## MATERIAL SHOWN

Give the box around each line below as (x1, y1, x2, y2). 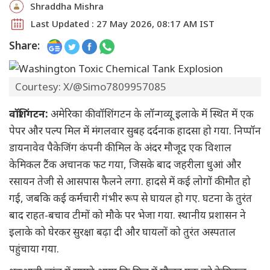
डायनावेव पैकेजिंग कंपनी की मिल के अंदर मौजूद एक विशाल (9, 140, 231, 154)
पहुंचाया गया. (9, 242, 59, 256)
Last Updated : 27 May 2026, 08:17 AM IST (31, 17, 215, 30)
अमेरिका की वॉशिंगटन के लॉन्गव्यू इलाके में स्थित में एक (51, 107, 254, 121)
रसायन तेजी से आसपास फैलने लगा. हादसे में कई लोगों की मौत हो (9, 174, 251, 188)
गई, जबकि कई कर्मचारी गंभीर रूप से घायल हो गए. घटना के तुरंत (9, 191, 252, 205)
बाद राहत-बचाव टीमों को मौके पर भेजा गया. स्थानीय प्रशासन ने (9, 208, 246, 222)
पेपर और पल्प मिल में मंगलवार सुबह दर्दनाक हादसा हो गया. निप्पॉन (9, 124, 261, 137)
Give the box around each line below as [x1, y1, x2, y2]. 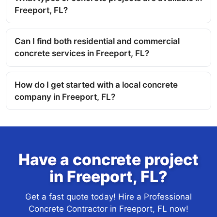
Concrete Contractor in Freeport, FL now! [29, 204, 188, 214]
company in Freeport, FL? [15, 92, 115, 102]
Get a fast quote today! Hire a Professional [25, 192, 192, 202]
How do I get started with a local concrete [15, 79, 178, 90]
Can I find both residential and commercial [15, 36, 180, 46]
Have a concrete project [18, 150, 199, 170]
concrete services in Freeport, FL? [15, 48, 149, 59]
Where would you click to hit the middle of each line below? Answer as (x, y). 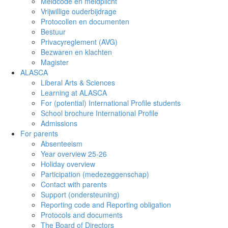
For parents (39, 133)
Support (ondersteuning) (80, 194)
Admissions (59, 123)
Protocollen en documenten (85, 21)
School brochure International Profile (99, 113)
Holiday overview (68, 164)
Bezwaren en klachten (76, 52)
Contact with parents (74, 184)
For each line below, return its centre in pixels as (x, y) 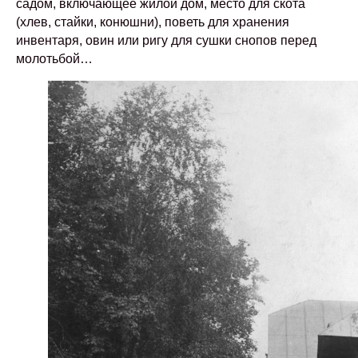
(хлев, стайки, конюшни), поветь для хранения (153, 22)
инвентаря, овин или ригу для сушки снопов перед (166, 40)
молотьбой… (54, 59)
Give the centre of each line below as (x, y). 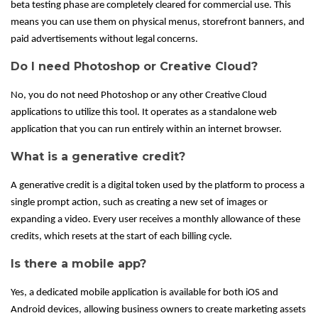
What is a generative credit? (98, 157)
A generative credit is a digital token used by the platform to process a (158, 186)
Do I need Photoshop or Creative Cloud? (134, 67)
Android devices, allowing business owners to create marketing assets (158, 310)
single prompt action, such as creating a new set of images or (139, 203)
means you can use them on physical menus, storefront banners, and (158, 23)
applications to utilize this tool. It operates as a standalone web (144, 113)
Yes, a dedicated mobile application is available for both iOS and (144, 293)
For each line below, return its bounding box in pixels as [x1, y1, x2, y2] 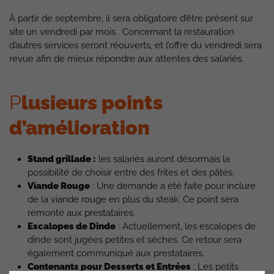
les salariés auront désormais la [96, 154, 230, 165]
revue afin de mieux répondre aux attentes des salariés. [9, 53, 243, 64]
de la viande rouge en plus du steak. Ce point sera [28, 194, 239, 205]
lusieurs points [21, 91, 163, 114]
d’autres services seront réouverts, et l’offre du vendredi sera [9, 40, 262, 51]
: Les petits [191, 261, 239, 272]
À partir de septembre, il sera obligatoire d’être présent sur [9, 13, 253, 24]
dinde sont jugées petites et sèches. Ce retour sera [28, 234, 242, 245]
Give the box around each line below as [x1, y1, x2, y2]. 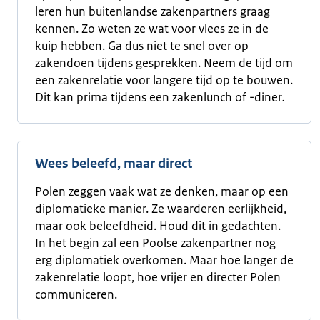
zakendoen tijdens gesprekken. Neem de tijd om [35, 55, 293, 71]
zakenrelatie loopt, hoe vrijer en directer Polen [35, 269, 281, 285]
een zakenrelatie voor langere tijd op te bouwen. [35, 72, 293, 88]
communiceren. [35, 286, 117, 302]
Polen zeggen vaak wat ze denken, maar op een [35, 184, 289, 199]
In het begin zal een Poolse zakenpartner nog [35, 235, 276, 251]
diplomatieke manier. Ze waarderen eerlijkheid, [35, 201, 286, 216]
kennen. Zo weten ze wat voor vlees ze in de [35, 21, 269, 36]
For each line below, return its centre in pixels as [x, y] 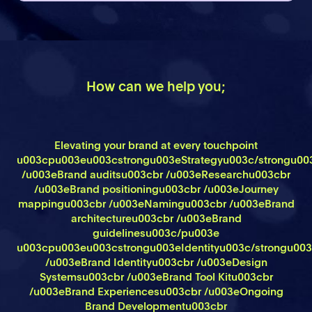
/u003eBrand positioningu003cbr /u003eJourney [156, 190]
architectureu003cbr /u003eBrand [156, 219]
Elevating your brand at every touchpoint [156, 146]
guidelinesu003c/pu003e [156, 234]
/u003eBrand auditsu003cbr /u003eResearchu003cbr [156, 175]
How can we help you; [156, 87]
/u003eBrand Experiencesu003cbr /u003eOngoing [156, 292]
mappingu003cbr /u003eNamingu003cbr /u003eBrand [156, 205]
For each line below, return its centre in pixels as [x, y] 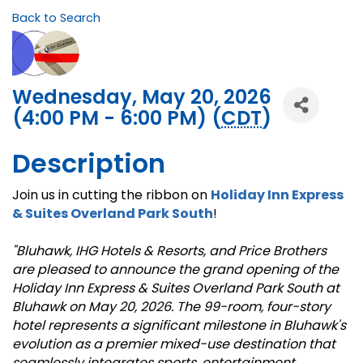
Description [89, 164]
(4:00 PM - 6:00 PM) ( [117, 118]
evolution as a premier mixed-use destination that [174, 344]
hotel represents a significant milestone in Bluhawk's [179, 326]
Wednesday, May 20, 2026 [142, 97]
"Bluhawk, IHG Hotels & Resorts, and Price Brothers [169, 251]
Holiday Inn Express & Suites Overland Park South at [176, 288]
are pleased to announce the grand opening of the [175, 270]
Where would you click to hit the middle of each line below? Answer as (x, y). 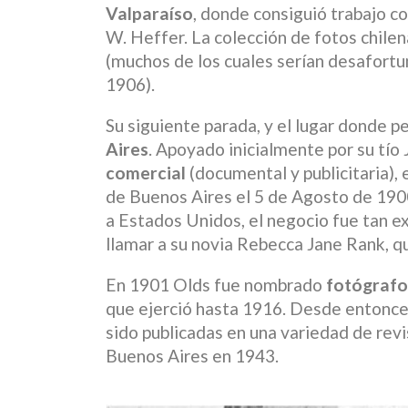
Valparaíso (149, 13)
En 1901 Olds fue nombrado (216, 285)
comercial (146, 173)
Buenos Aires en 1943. (192, 356)
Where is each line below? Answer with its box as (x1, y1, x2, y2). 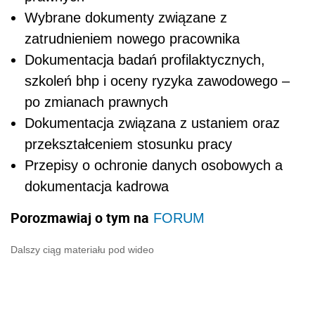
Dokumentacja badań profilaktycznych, (25, 52, 265, 67)
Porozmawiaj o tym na (11, 208, 149, 227)
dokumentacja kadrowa (25, 179, 169, 194)
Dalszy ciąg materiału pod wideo (11, 244, 154, 255)
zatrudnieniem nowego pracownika (25, 31, 240, 46)
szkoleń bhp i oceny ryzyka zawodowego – (25, 73, 290, 89)
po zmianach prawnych (25, 94, 168, 110)
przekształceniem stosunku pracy (25, 136, 232, 152)
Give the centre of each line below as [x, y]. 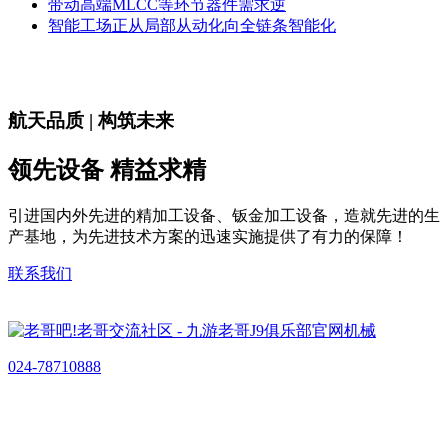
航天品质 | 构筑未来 [91, 120]
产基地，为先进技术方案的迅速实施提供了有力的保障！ [208, 236]
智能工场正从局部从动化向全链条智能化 [192, 26]
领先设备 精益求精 [107, 169]
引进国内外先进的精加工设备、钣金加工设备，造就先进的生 [224, 215]
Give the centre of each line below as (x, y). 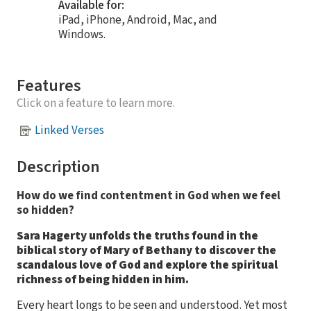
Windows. (82, 34)
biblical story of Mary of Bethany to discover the (146, 250)
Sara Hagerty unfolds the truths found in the (137, 236)
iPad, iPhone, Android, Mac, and (138, 20)
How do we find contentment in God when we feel (149, 195)
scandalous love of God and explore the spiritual (147, 265)
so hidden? (45, 210)
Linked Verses (69, 131)
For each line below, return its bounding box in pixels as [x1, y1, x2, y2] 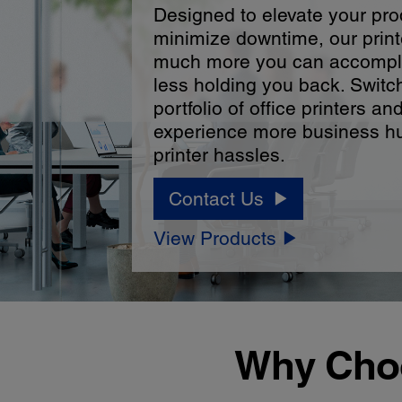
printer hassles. [153, 144, 286, 167]
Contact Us [169, 188, 265, 211]
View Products [153, 227, 277, 250]
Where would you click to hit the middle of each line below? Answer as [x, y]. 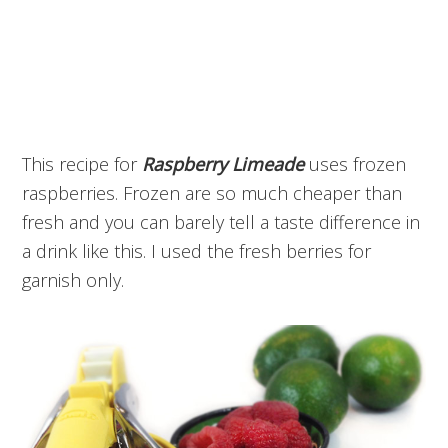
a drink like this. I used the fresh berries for [197, 251]
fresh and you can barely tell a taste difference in [221, 222]
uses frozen [355, 164]
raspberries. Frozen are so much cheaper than [212, 193]
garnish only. [73, 280]
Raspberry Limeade [223, 164]
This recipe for [82, 164]
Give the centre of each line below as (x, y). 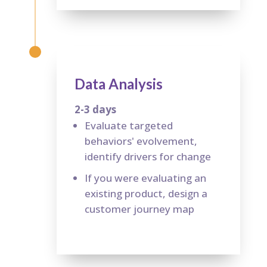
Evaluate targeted (128, 125)
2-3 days (95, 109)
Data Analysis (118, 83)
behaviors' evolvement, (141, 141)
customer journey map (139, 209)
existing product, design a (146, 193)
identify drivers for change (148, 156)
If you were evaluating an (145, 178)
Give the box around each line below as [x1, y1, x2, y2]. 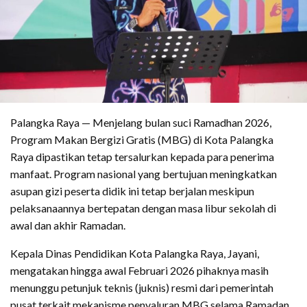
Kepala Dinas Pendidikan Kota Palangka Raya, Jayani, [10, 246, 259, 260]
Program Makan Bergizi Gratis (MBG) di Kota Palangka [10, 132, 273, 146]
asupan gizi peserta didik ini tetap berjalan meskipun [10, 184, 254, 197]
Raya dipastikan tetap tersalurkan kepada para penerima [10, 149, 274, 163]
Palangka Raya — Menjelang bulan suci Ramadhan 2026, [10, 115, 271, 129]
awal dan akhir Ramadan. [10, 218, 125, 232]
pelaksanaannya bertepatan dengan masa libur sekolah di [10, 201, 276, 214]
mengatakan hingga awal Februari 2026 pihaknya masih [10, 263, 269, 277]
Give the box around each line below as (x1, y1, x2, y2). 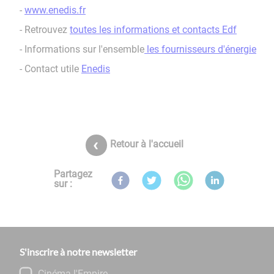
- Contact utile (20, 62, 81, 75)
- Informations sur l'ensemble (20, 43, 144, 55)
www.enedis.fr (24, 4, 86, 16)
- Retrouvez (20, 23, 70, 35)
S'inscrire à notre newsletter (20, 245, 137, 257)
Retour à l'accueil (110, 138, 183, 150)
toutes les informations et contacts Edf (70, 23, 237, 35)
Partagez (53, 168, 92, 180)
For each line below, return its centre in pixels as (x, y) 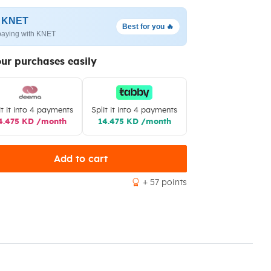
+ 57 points (165, 183)
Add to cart (80, 159)
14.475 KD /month (134, 122)
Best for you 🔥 (148, 27)
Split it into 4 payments (135, 110)
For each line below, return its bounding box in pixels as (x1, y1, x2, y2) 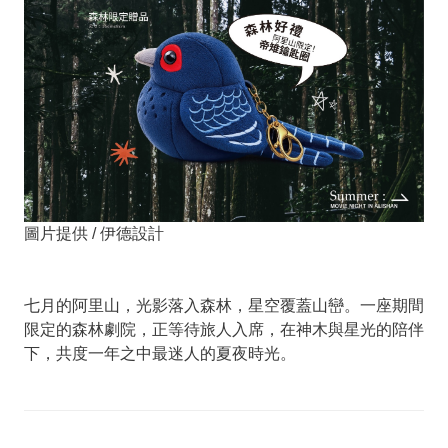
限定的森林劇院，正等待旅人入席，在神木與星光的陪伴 (23, 320, 424, 338)
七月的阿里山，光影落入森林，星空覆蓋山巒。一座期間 (23, 296, 424, 314)
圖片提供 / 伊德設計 (23, 224, 164, 242)
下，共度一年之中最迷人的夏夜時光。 (23, 344, 296, 362)
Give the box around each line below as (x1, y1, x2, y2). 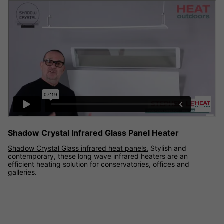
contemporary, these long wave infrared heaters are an (8, 151, 188, 160)
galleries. (8, 167, 37, 176)
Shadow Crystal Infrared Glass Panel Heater (8, 127, 179, 138)
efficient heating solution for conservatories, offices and (8, 159, 189, 168)
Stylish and (148, 143, 186, 152)
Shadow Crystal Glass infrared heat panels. (8, 143, 148, 152)
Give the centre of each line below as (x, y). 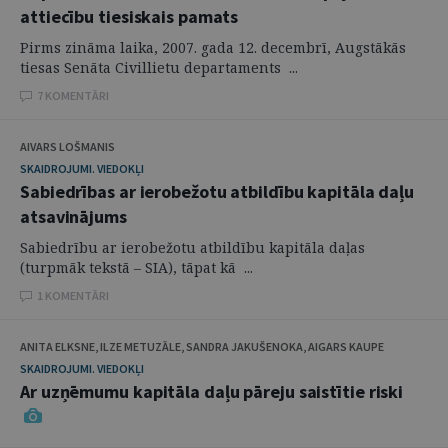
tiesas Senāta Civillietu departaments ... (159, 67)
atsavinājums (73, 216)
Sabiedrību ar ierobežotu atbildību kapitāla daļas (192, 247)
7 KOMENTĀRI (73, 95)
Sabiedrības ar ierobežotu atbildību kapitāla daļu (217, 191)
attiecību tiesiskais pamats (129, 16)
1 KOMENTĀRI (73, 295)
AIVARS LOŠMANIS (67, 146)
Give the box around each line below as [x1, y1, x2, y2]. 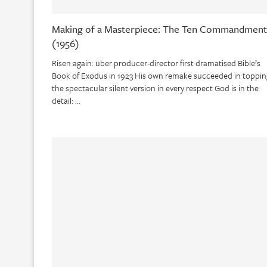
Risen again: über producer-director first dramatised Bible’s [52, 57, 260, 70]
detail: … [52, 94, 80, 107]
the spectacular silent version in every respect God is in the [52, 82, 259, 95]
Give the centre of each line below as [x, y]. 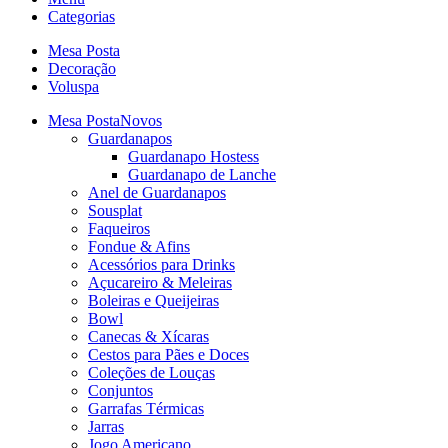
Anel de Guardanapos [157, 192]
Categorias [81, 16]
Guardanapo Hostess [193, 156]
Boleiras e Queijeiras [153, 300]
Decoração [82, 68]
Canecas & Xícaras [148, 336]
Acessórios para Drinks [161, 264]
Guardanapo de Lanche [202, 174]
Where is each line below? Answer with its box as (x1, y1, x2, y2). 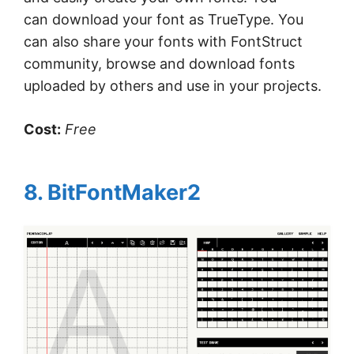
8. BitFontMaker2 (24, 179, 201, 206)
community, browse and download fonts (24, 55, 295, 73)
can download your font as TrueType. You (24, 11, 303, 28)
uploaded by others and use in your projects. (24, 77, 322, 95)
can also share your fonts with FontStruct (24, 33, 303, 51)
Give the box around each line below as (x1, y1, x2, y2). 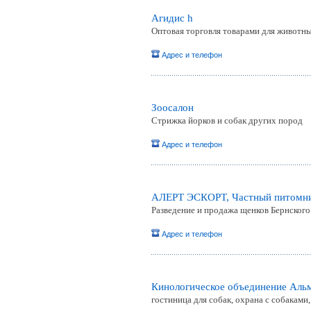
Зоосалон (151, 102, 194, 113)
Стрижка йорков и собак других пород (151, 115, 303, 126)
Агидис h (151, 12, 193, 24)
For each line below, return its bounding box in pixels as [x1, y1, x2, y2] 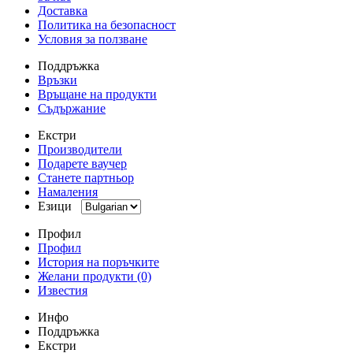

## EXERCISE
Give the lines above again exactly, from the one containing "Valparaíso (149, 13)" to the one containing "Dokumentacja badań profilaktycznych, (25, 52, 265, 67)", both included, but leave out the pictures.

## OUTPUT OF THE EXERCISE
Valparaíso (149, 13)
En 1901 Olds fue nombrado (216, 285)
comercial (146, 173)
Buenos Aires en 1943. (192, 356)
Where is each line below? Answer with its box as (x1, y1, x2, y2). 
Dokumentacja badań profilaktycznych, (25, 52, 265, 67)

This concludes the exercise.